The next ETIS Tandem seminar will take place on Wednesday June 18th at 2 pm, in the Curium, at ENSEA and on zoom (link below).
Jon Yngve Hardeberg from the NTNU (Norwegian University of Science and Technology, Colourlab) and Nistor Grozavu (ETIS UMR 8051) will talk about their work on Cultural Heritage, abstracts are given below.
NTNU − Norwegian University of Science and Technology,
Colourlab, Department of Computer Science, N-2815 Gjøvik, Norway
Spektralion AS, N-2815 Gjøvik, Norway
During the last few decades, spectral imaging has proven to be a very useful technology for the precise documentation and non-destructive analysis of tangible cultural heritage objects [1-5]. With spectral imaging we here include various imaging technologies which allow to measure the spectral reflectance of the objects at a large number of spatial locations of the object in one operation. These technologies vary greatly in key parameters such as spatial resolution (number of pixels), spectral resolution (number of channels), cost, and time and complexity required to capture high quality images.
In this talk we will first introduce the principles of spectral imaging, before discussing how this type of imaging can be useful in the field of cultural heritage [3,4]. Then we will present and discuss examples of our recent and ongoing research in this field, for instance on the topics of pigment mapping in paintings [2,5,6,7], hyperspectral analysis of stained glass windows [8], analysis of historical textile fragments from the Viking age, and visualization of hyperspectral images. Finally, considering the challenging task of properly assessing the quality of a spectral image [3,9], we will discuss the question of how many spectral channels we actually need in a spectral imaging system [10,11].
ETIS UMR 8051, CY Cergy Paris University, ENSEA, CNRS
Heritage materials are increasingly vulnerable to the effects of climate change. Fluctuations in temperature, humidity, and other environmental factors can accelerate the degradation of monuments, yet predicting this weathering remains complex due to the wide range of influencing variables i.e. material properties, conservation conditions, and human activity among them. In this talk, we will explore how artificial intelligence, and in particular multimodal machine learning, can help address this challenge. By integrating diverse types of data i.e. scientific images, in situ sensor readings, and environmental records, we aim to better understand and anticipate material deterioration across time and context. Our work focuses on three French heritage sites: Strasbourg Cathedral, the Bibracte archaeological area, and the Saint-Pierre Chapel.
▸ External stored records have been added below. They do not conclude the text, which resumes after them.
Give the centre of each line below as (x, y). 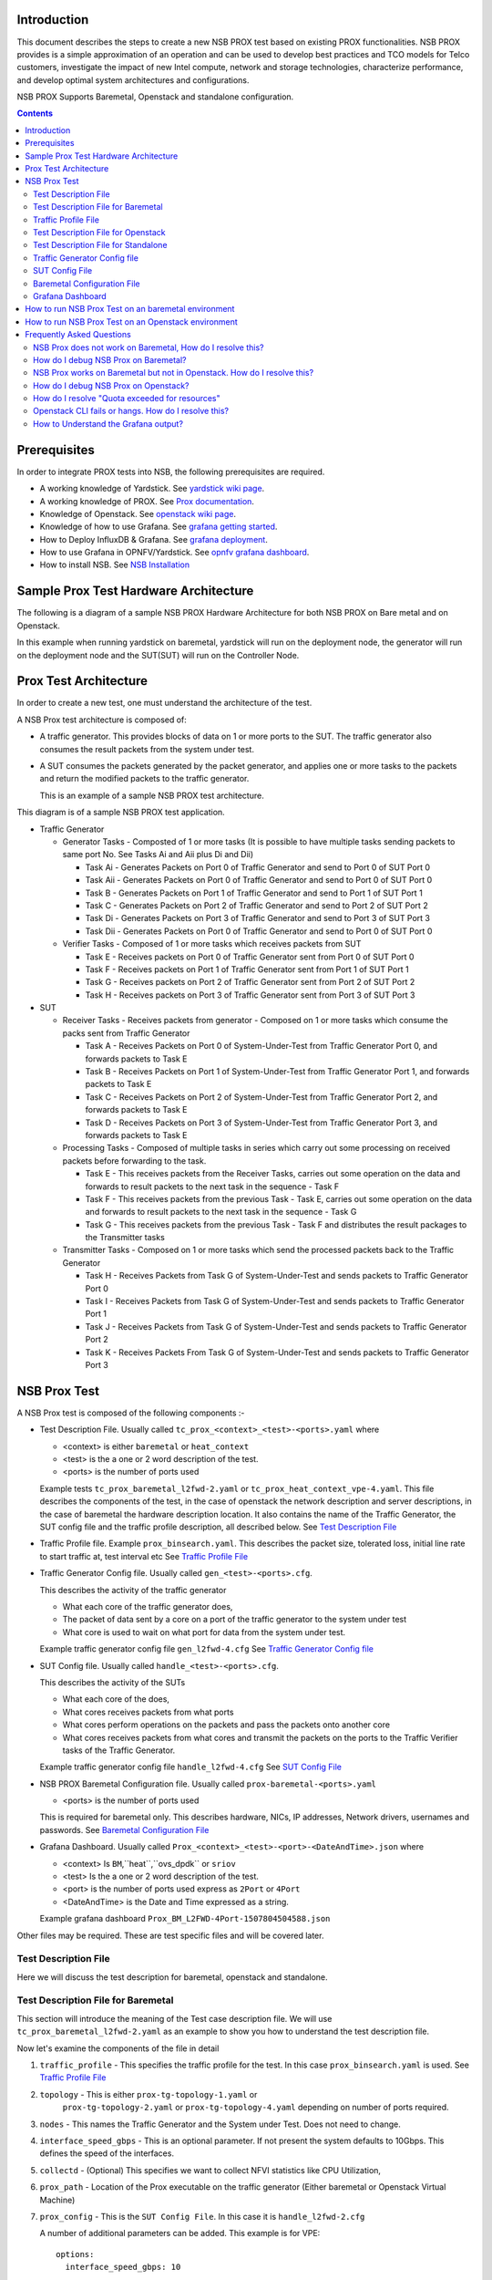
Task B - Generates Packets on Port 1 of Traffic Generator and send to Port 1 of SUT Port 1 (254, 893)
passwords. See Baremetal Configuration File (124, 1829)
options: (75, 2254)
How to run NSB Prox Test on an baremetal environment (130, 309)
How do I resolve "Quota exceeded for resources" (127, 399)
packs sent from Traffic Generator (126, 1033)
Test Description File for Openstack (99, 232)
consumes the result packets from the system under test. (147, 749)

These sites serve as case studies for developing AI models capable to predict a degradation index under different climate scenarios and opens new perspectives for long-term cultural heritage conservation planning.
[1] H. Maître, F. Schmitt, J.-P. Crettez, Y. Wu and J. Y. Hardeberg, Spectrophotometric Image Analysis of Fine Art Paintings, Proc. 4th Color Imaging Conference, p. 50-53, Scottsdale, Arizona, 1996
[2] J. Y Hardeberg, S. George, F. Deger, I. Baarstad, and J. E. Palacios, Spectral Scream: Hyperspectral image acquisition and analysis of a masterpiece. In “Public paintings by Edvard Munch and some of his contemporaries. Changes and conservation challenges,” Archetype Publications, London, 2015
[3] S. George, J.Y. Hardeberg, J. Linhares, L. MacDonald, C. Montagner, S. Nascimento, M. Picollo, R. Pillay, T. Vitorino, E. K. Webb, A Study of Spectral Imaging Acquisition and Processing for Cultural Heritage, in “Digital Techniques for Documenting and Preserving Cultural Heritage,” Arc Humanities Press, 2017, p. 100-130
[4] R. Pillay, J.Y Hardeberg, S. George, Hyperspectral Imaging of Art: Acquisition and Calibration Workflows, Journal of the American Institute for Conservation, 58(1-2), 3-15, 2019.
[5] H. Deborah, S. George, J. Y. Hardeberg, Spectral-divergence based pigment discrimination and mapping: A case study on The Scream (1893) by Edvard Munch. Journal of the American Institute for Conservation, 58(1-2), 90-107, 2019
[6] D. J. Mandal, H. Deborah, S. George and J. Y. Hardeberg, “Unsupervised Clustering for Works of Art Using Hyperspectral Imaging: A Case Study on Edvard Munch’s Self-Portrait (1905), 13th Workshop on Hyperspectral Imaging and Signal Processing: Evolution in Remote Sensing (WHISPERS), 2023
[7] N. Eckertz, H. Deborah, J. Y. Hardeberg, and I. C. A. Sandu, Spatially Constrained Hyperspectral Pigment Mapping Using Watershed Segmentation, 14th Workshop on Hyperspectral Imaging and Signal Processing: Evolution in Remote Sensing (WHISPERS) 2024
[8] A. Babini, S. George, T. Lombardo, and J. Y. Hardeberg. Acquisition strategies for in-situ hyperspectral imaging of stained-glass windows: case studies from the Swiss National Museum. Heritage Science, 11:74, 2023
[9] R. Shrestha, R. Pillay, S. George, J. Y. Hardeberg, Quality evaluation in spectral imaging – Quality factors and metrics. Journal of the International Colour Association, 10 p. 22-35, 2014
[10] A. Alsam, D. Connah, J. Hardeberg, Multispectral Imaging: How Many Sensors Do We Need? Journal of Imaging Science and Technology, 2006, pp 45 – 52.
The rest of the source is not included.